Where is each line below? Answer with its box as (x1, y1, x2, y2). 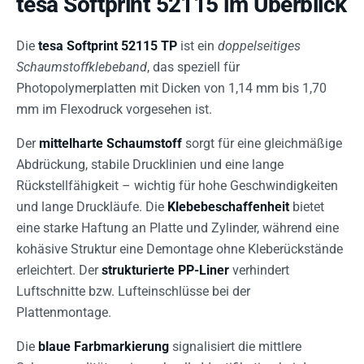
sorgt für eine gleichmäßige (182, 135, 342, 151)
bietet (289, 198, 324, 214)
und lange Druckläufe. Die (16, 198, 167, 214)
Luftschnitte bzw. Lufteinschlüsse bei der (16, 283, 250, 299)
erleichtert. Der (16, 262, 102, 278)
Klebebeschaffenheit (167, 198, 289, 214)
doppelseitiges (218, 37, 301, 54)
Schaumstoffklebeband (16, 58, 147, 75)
——————————
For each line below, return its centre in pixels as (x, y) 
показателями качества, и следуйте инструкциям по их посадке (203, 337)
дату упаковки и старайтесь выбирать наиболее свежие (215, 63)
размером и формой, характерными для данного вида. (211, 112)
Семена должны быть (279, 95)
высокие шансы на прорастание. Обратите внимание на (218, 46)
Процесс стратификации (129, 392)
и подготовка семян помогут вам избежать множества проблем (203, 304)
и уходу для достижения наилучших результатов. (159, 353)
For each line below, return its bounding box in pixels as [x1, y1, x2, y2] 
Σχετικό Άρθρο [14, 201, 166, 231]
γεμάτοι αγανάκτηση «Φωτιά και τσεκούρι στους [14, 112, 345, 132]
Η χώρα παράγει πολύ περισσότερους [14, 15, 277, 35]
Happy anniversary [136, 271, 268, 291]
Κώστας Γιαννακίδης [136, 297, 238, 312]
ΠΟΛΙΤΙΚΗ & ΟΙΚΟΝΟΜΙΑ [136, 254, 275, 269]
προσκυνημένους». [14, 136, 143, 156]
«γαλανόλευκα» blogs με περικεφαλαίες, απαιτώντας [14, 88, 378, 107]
——————————
Using only the listing above, restate exactly the lines from the line containing "Процесс стратификации (129, 392)" through the line containing "Σχετικό Άρθρο [14, 201, 166, 231]", both included.

Процесс стратификации (129, 392)
и подготовка семян помогут вам избежать множества проблем (203, 304)
и уходу для достижения наилучших результатов. (159, 353)
For each line below, return its bounding box in pixels as [x1, y1, x2, y2] 
Σχετικό Άρθρο [14, 201, 166, 231]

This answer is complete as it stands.